→ **WORK INSTRUCTION**
Copy the records below exactly as they stand. Leave out the pictures.

[[ DATA open ]]

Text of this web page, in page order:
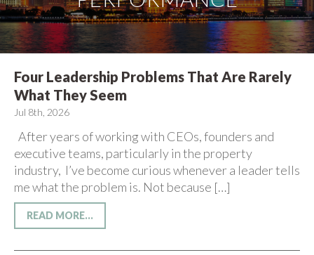
Four Leadership Problems That Are Rarely
What They Seem
Jul 8th, 2026
After years of working with CEOs, founders and
executive teams, particularly in the property
industry, I’ve become curious whenever a leader tells
me what the problem is. Not because […]
READ MORE...
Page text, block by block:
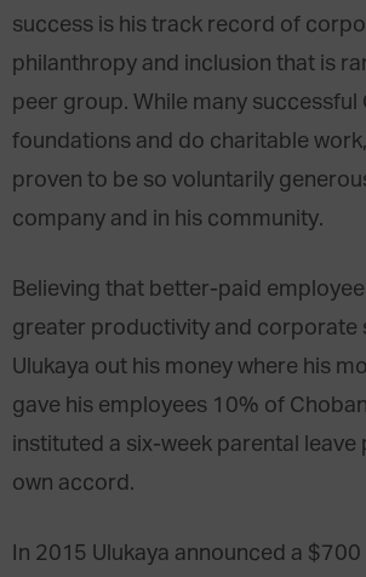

[[ DATA closed ]]

→ **SOLUTION TO THE EXERCISE**
Text of this web page, in page order:
Four Leadership Problems That Are Rarely
What They Seem
Jul 8th, 2026
After years of working with CEOs, founders and
executive teams, particularly in the property
industry, I’ve become curious whenever a leader tells
me what the problem is. Not because […]
READ MORE...
Page text, block by block:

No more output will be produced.